Comparative Assessment of Molten Salt Reactor Neutronic Performance with Various U-233 Purity
DOI:
https://doi.org/10.4186/ej.2024.28.5.15Keywords:
PCMSR, U-233, MCNP6.2, ENDF/B-VII.0Abstract
Molten salt reactor (MSR) can be deployed as a thermal breeder reactor in a thorium fuel cycle. The fissile nuclide mostly uses U-233, which is nonexistent in nature and must be synthetised. Researches on thermal breeder MSR usually assume that the U-233 is pure, but in technical reality, U-233 synthesis always accompanied by other uranium isotopes. These impurities can affect the reactor physics performance and altering the operational safety consideration. This research studies the impact of using impure U-233 on the neutronic performance Passive Compact Molten Salt Reactor (PCMSR). Four U-233 vectors with various level of purity were used as comparison. The investigated parameters were reactor criticality, temperature coefficient of reactivity (TCR), kinetic parameters, and conversion ratio (CR). The calculations were performed using MCNP6.2 code with ENDF/B-VII.0 nuclear data library.
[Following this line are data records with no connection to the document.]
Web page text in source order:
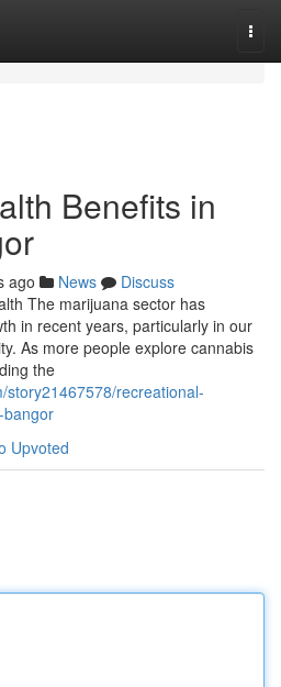
Benefits in
ago News
Discuss
The marijuana sector has
in recent years, particularly in our
As more people explore cannabis
the
recreational-
bangor
Upvoted
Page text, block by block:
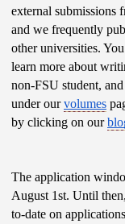
external submissions
and we frequently
other universities.
learn more about
non-FSU student,
under our volumes
by clicking on our
The application
August 1st. Until
to-date on
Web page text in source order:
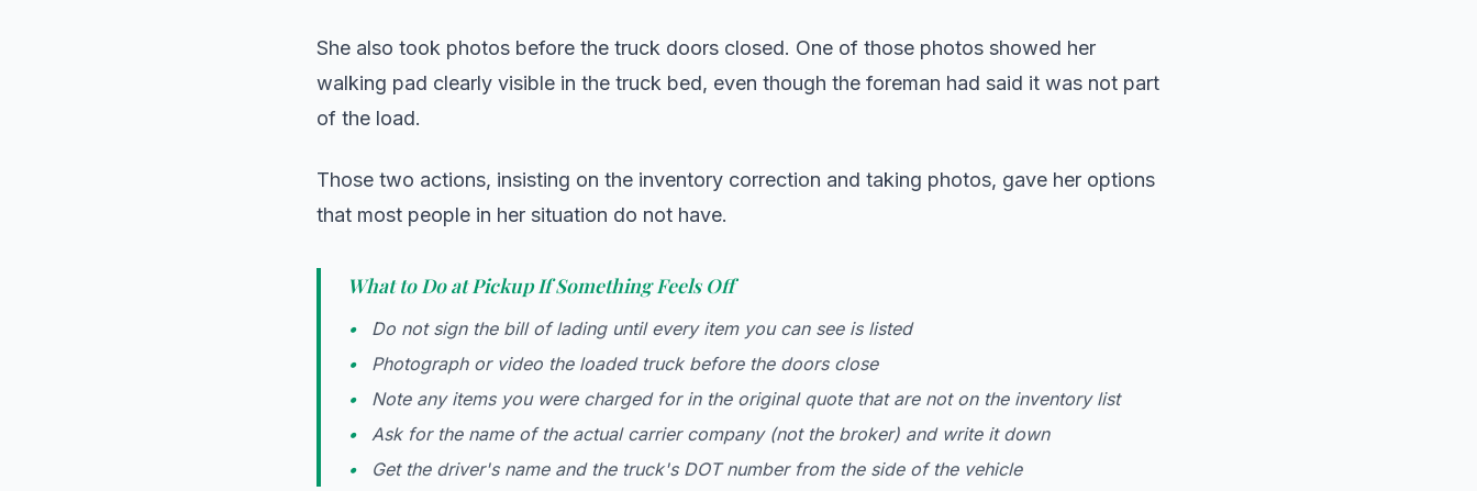
She also took photos before the truck doors closed. One of those photos showed her
walking pad clearly visible in the truck bed, even though the foreman had said it was not part
of the load.
Those two actions, insisting on the inventory correction and taking photos, gave her options
that most people in her situation do not have.
What to Do at Pickup If Something Feels Off
Do not sign the bill of lading until every item you can see is listed
Photograph or video the loaded truck before the doors close
Note any items you were charged for in the original quote that are not on the inventory list
Ask for the name of the actual carrier company (not the broker) and write it down
Get the driver's name and the truck's DOT number from the side of the vehicle
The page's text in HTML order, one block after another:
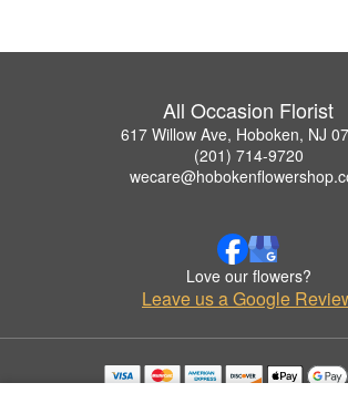
All Occasion Florist
617 Willow Ave, Hoboken, NJ
(201) 714-9720
Love our flowers?
Leave us a Google
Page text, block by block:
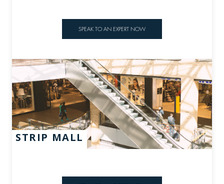
SPEAK TO AN EXPERT NOW
STRIP MALL
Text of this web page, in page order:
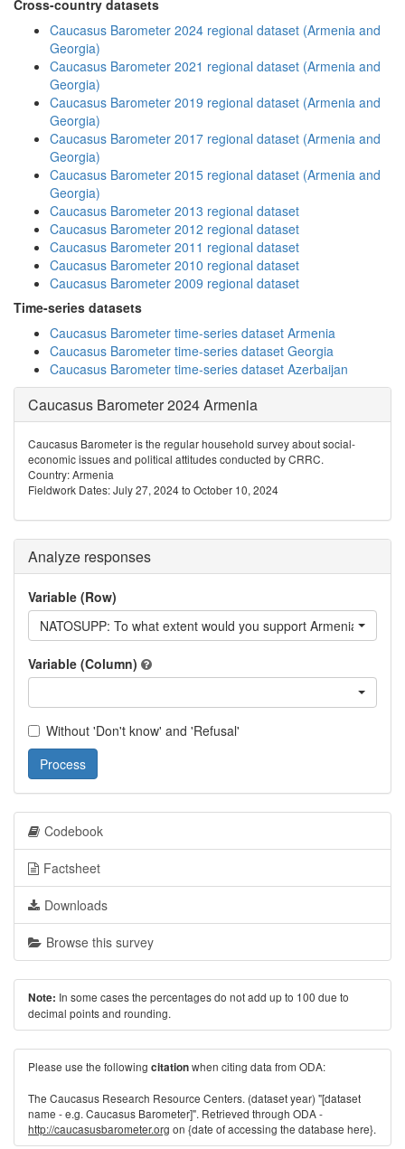
Cross-country datasets
Caucasus Barometer 2024 regional dataset (Armenia and
Georgia)
Caucasus Barometer 2021 regional dataset (Armenia and
Georgia)
Caucasus Barometer 2019 regional dataset (Armenia and
Georgia)
Caucasus Barometer 2017 regional dataset (Armenia and
Georgia)
Caucasus Barometer 2015 regional dataset (Armenia and
Georgia)
Caucasus Barometer 2013 regional dataset
Caucasus Barometer 2012 regional dataset
Caucasus Barometer 2011 regional dataset
Caucasus Barometer 2010 regional dataset
Caucasus Barometer 2009 regional dataset
Time-series datasets
Caucasus Barometer time-series dataset Armenia
Caucasus Barometer time-series dataset Georgia
Caucasus Barometer time-series dataset Azerbaijan
Caucasus Barometer 2024 Armenia
Caucasus Barometer is the regular household survey about social-
economic issues and political attitudes conducted by CRRC.
Country: Armenia
Fieldwork Dates: July 27, 2024 to October 10, 2024
Analyze responses
Variable (Row)
NATOSUPP: To what extent would you support Armenia's
Variable (Column)
Without 'Don't know' and 'Refusal'
Process
Codebook
Factsheet
Downloads
Browse this survey
Note: In some cases the percentages do not add up to 100 due to
decimal points and rounding.
Please use the following citationwhen citing data from ODA:
The Caucasus Research Resource Centers. (dataset year) "[dataset
name - e.g. Caucasus Barometer]". Retrieved through ODA -
http://caucasusbarometer.org on {date of accessing the database here}.
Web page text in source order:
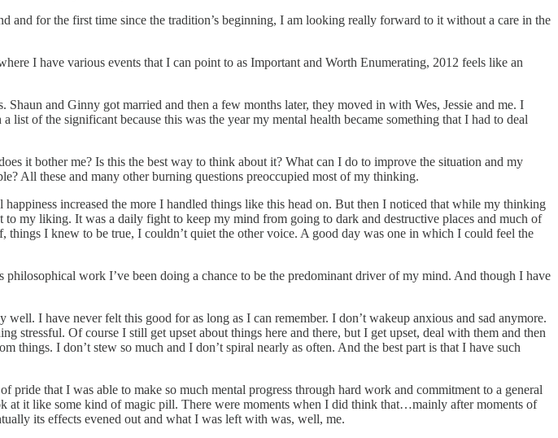
and for the first time since the tradition’s beginning, I am looking really forward to it without a care in the
I have various events that I can point to as Important and Worth Enumerating, 2012 feels like an
and Ginny got married and then a few months later, they moved in with Wes, Jessie and me. I
of the significant because this was the year my mental health became something that I had to deal
it bother me? Is this the best way to think about it? What can I do to improve the situation and my
All these and many other burning questions preoccupied most of my thinking.
increased the more I handled things like this head on. But then I noticed that while my thinking
my liking. It was a daily fight to keep my mind from going to dark and destructive places and much of
I knew to be true, I couldn’t quiet the other voice. A good day was one in which I could feel the
work I’ve been doing a chance to be the predominant driver of my mind. And though I have
I have never felt this good for as long as I can remember. I don’t wakeup anxious and sad anymore.
Of course I still get upset about things here and there, but I get upset, deal with them and then
I don’t stew so much and I don’t spiral nearly as often. And the best part is that I have such
that I was able to make so much mental progress through hard work and commitment to a general
at it like some kind of magic pill. There were moments when I did think that…mainly after moments of
its effects evened out and what I was left with was, well, me.
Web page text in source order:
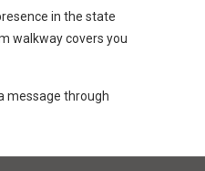
in the state
walkway covers you
message through
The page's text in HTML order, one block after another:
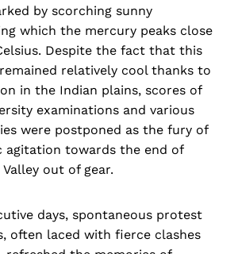
by scorching sunny
which the mercury peaks close
Despite the fact that this
relatively cool thanks to
in the Indian plains, scores of
examinations and various
were postponed as the fury of
agitation towards the end of
out of gear.
days, spontaneous protest
often laced with fierce clashes
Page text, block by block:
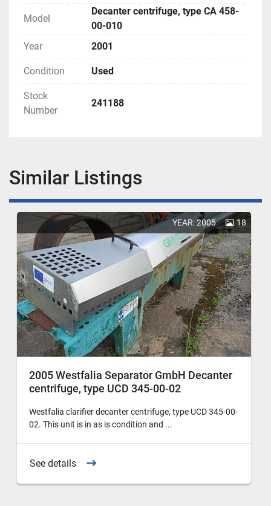
Model
Decanter centrifuge, type CA 458-
00-010
Year
2001
Condition Used
Stock
Number
241188
Similar Listings
YEAR: 2005 18
2005 Westfalia Separator GmbH Decanter
centrifuge, type UCD 345-00-02
Westfalia clarifier decanter centrifuge, type UCD 345-00-
02. This unit is in as is condition and ...
See details
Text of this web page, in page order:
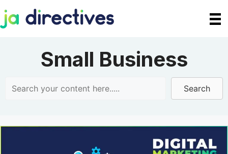
to
content
Small Business
Search
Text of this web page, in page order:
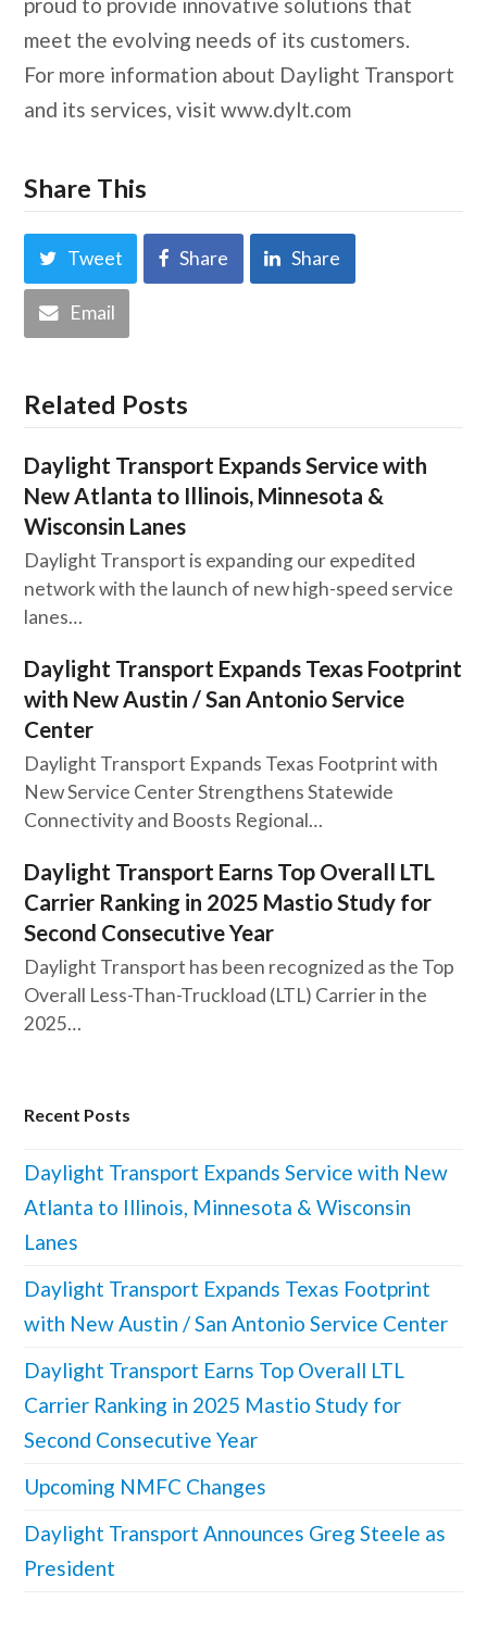
meet the evolving needs of its customers.
For more information about Daylight Transport
and its services, visit www.dylt.com
Share This
Tweet Share Share
Email
Related Posts
Daylight Transport Expands Service with
New Atlanta to Illinois, Minnesota &
Wisconsin Lanes
Daylight Transport is expanding our expedited
network with the launch of new high-speed service
lanes…
Daylight Transport Expands Texas Footprint
with New Austin / San Antonio Service
Center
Daylight Transport Expands Texas Footprint with
New Service Center Strengthens Statewide
Connectivity and Boosts Regional…
Daylight Transport Earns Top Overall LTL
Carrier Ranking in 2025 Mastio Study for
Second Consecutive Year
Daylight Transport has been recognized as the Top
Overall Less-Than-Truckload (LTL) Carrier in the
2025…
Recent Posts
Daylight Transport Expands Service with New
Atlanta to Illinois, Minnesota & Wisconsin
Lanes
Daylight Transport Expands Texas Footprint
with New Austin / San Antonio Service Center
Daylight Transport Earns Top Overall LTL
Carrier Ranking in 2025 Mastio Study for
Second Consecutive Year
Upcoming NMFC Changes
Daylight Transport Announces Greg Steele as
President
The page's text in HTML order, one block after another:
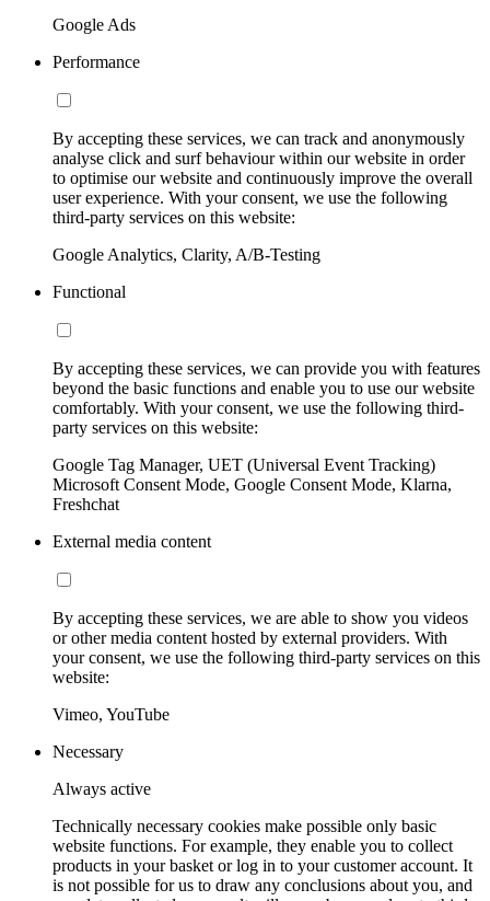
Google Ads
Performance
By accepting these services, we can track and anonymously
analyse click and surf behaviour within our website in order
to optimise our website and continuously improve the overall
user experience. With your consent, we use the following
third-party services on this website:
Google Analytics, Clarity, A/B-Testing
Functional
By accepting these services, we can provide you with features
beyond the basic functions and enable you to use our website
comfortably. With your consent, we use the following third-
party services on this website:
Google Tag Manager, UET (Universal Event Tracking)
Microsoft Consent Mode, Google Consent Mode, Klarna,
Freshchat
External media content
By accepting these services, we are able to show you videos
or other media content hosted by external providers. With
your consent, we use the following third-party services on this
website:
Vimeo, YouTube
Necessary
Always active
Technically necessary cookies make possible only basic
website functions. For example, they enable you to collect
products in your basket or log in to your customer account. It
is not possible for us to draw any conclusions about you, and
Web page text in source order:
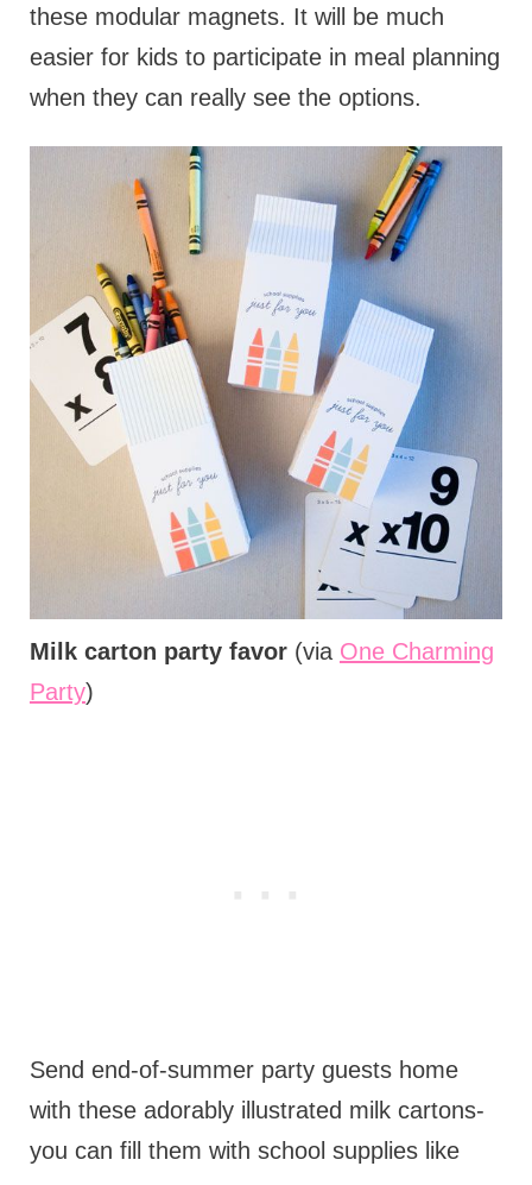
these modular magnets. It will be much
easier for kids to participate in meal planning
when they can really see the options.
Milk carton party favor(via One Charming
Party)
Send end-of-summer party guests home
with these adorably illustrated milk cartons-
you can fill them with school supplies like

From the calculation, impure U-233 fuels were proved to improve the TCR as a result of weaker moderator temperature coefficient (MTC). Whilst impurity does not particularly affect delayed neutron fraction, it reduces neutron generation time. Impure U-233 vectors slightly altered CR value, but rather insignificant. Overall, operational safety and CR value can be maintained even if the MSR core is started using low-purity U-233.